There is little doubt that designing for low power is one of the biggest challenges for today’s system-on-chip (SoC) devices. The need to minimize power consumption is clear for the vast array of portable electronic devices that we use every day. Consumers expect most of their gadgets to last multiple days before they require recharging, and low-power design is the key to extending battery life. However, “green” laws and the desire to reduce power and air-conditioning costs mean that even “big iron” servers and network switches are being designed with low-power features.

One consequence of this trend is that verification of the low-power aspects of SoC designs has become complex and is consuming more of the project schedule. In last month’s post, we discussed one particular technique: using portable stimulus technology to automatically generate low-power tests based on the information contained in a standard Unified Power Format (UPF) file. In today’s post, we’ll explore some other aspects of low-power verification and discuss how portable stimulus can address them.

To start, UPF is by no means ubiquitous in SoC design and verification. Although UPF has been standardized as IEEE 1801-2015, it is based on several earlier power specification formats. Some of these are still in use today; verification engineers are too busy to re-write models that do the job unless they see a compelling advantage. There is also the issue of who writes the power specification file. It is hardware oriented, but control of low-power features in most chips is a combination of hardware and software. The software team is unlikely to develop or use a UPF file at all, and a hardware designer may not have the necessary system-level knowledge to develop a complete power specification.

Portable stimulus comes to the rescue. When a UPF file is available, a tool can build a portable stimulus model from which tests can be generated. If there is no UPF file, the design or verification engineers can write a model to define the power domains directly.
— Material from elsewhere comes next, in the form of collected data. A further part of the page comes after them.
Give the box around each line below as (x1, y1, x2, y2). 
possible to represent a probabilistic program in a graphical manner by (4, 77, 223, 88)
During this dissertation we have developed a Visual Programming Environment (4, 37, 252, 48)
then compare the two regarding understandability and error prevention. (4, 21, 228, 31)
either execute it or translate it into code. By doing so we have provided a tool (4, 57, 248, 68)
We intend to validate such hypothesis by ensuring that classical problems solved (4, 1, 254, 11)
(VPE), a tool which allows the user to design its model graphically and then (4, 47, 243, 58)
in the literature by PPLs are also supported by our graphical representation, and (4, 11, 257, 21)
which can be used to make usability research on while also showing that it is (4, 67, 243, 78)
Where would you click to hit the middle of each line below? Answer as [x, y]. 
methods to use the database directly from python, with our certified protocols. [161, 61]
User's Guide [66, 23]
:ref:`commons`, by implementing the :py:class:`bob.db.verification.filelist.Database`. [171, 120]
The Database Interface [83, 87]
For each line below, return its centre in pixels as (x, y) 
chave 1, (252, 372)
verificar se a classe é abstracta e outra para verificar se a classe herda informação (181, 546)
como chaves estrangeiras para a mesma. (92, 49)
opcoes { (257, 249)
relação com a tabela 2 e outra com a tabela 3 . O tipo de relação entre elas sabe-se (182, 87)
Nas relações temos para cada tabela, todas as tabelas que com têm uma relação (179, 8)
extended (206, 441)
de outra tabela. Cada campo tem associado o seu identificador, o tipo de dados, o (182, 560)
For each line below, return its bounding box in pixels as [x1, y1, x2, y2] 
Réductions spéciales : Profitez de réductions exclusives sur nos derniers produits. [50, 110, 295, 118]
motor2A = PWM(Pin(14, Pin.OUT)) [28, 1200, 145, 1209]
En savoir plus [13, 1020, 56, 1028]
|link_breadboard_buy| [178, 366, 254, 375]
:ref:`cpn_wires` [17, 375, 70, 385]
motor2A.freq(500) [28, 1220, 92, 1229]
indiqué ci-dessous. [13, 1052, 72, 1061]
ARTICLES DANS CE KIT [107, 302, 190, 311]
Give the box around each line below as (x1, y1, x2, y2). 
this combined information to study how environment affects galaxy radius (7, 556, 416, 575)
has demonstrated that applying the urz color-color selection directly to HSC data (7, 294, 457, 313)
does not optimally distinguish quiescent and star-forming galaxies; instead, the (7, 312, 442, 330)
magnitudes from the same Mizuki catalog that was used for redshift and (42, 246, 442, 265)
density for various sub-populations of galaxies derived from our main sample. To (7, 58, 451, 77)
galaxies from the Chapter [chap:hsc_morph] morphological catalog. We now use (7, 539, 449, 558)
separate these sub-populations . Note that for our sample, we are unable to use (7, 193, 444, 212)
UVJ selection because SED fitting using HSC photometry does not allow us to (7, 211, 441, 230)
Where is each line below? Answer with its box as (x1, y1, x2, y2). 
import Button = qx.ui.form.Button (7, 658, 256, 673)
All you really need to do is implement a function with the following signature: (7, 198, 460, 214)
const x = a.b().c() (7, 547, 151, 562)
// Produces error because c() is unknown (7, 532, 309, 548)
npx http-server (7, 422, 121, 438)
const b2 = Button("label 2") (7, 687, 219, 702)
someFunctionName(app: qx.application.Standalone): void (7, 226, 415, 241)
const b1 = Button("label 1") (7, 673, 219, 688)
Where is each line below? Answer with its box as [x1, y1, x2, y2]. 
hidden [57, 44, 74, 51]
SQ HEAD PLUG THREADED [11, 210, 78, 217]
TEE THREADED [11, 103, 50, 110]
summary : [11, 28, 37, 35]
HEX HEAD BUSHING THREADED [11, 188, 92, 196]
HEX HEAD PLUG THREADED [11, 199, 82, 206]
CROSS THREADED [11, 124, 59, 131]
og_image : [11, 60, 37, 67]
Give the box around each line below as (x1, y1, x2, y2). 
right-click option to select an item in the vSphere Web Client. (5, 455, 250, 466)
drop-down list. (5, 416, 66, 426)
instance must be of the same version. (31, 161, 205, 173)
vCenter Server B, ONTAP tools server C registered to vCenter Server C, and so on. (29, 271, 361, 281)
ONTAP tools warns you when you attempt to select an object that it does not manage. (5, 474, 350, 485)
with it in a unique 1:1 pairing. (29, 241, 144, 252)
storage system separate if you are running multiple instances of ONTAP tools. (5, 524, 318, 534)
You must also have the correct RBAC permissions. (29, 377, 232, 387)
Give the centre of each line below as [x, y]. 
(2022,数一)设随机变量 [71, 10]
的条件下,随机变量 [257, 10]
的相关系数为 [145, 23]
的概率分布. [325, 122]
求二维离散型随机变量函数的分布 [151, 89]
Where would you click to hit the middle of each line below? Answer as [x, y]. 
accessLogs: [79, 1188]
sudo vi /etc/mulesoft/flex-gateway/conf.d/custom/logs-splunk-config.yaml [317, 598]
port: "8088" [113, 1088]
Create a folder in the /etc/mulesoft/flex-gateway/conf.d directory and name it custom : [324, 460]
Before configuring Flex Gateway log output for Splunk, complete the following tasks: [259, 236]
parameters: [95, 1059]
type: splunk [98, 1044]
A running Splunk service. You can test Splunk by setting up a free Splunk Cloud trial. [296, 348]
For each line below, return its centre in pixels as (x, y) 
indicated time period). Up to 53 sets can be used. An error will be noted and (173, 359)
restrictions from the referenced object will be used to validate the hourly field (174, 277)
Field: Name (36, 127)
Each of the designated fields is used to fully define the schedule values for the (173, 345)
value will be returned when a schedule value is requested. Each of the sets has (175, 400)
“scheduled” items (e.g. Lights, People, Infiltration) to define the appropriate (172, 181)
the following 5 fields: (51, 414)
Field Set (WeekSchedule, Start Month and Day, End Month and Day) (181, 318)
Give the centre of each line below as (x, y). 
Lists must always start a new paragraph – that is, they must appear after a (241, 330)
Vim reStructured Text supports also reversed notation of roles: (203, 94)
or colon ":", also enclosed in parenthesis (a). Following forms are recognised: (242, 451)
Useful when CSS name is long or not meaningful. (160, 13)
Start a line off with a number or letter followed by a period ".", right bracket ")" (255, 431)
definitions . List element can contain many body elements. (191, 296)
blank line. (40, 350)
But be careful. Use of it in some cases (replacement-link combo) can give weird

Because the portable stimulus model is written at a high level of abstraction, it can capture the full system-level aspects of low power, including both hardware and software. Many key low-power features are under software control, so the portable test generation is software driven. These tests run on the SoC’s embedded processors and verify the design using many of the same real-world techniques as production software.

SoC designs may have hundreds of power domains and dozens of legal power states (allowed combinations of domains on and off). It can be quite complex to turn on and off power domains, exercising only legal power states, and coordinate power changes with other system activity. Shutting down subsystems in the right order to shut down the system, or waking them up again, can also be a challenging process. The combination of a powerful portable stimulus model and automatic generation of tests saves a great deal of time and effort in low-power verification.

Another virtue of portable stimulus is, of course, portability. From the same abstract model, tests can be generated for every verification platform and engine, tuned for the best performance. Targets include virtual platforms, simulation, in-circuit emulation (ICE), FPGA-based prototyping, and even silicon in the bring-up lab. Power-aware simulation, emulation, and prototypes model the low-power features so that they respond accurately to the software-driven tests. Only at the full-SoC level with realistic system test cases can the full range of low-power functionality be exercised and verified.

Portable stimulus is also valuable for estimating power consumption of designs. Although leakage current in advanced technologies is a much bigger factor in total power than in older geometries, the amount of switching activity across the design remains a key factor in calculations. Historically, the relatively short and simple tests run in simulation have not been representative enough of real-world software to yield accurate results. SoC teams have had to wait until they had an operating system and a real application or two running on ICE or prototypes.

A portable stimulus tool such as such as the Cadence Perspec System Verifier can automatically generate extremely complex multiprocessor tests of arbitrary length. These will stress-test SoC designs very well with software-driven use cases representative of how the devices will be run in the real world. Thus, the amount of switching activity is high and yields power consumption estimates much closer to the final numbers than traditional simulation tests. Further, since the generated tests run on “bare metal” without the huge overhead and boot time of an operating system, it may be feasible to measure power consumption in simulation as well as in the hardware platforms.

In summary, verification of low-power SoC designs is a challenging task that benefits from as much automation as possible. With or without a UPF specification file, portable stimulus provides an unrivaled solution with multiple dimensions of value to design and verification teams.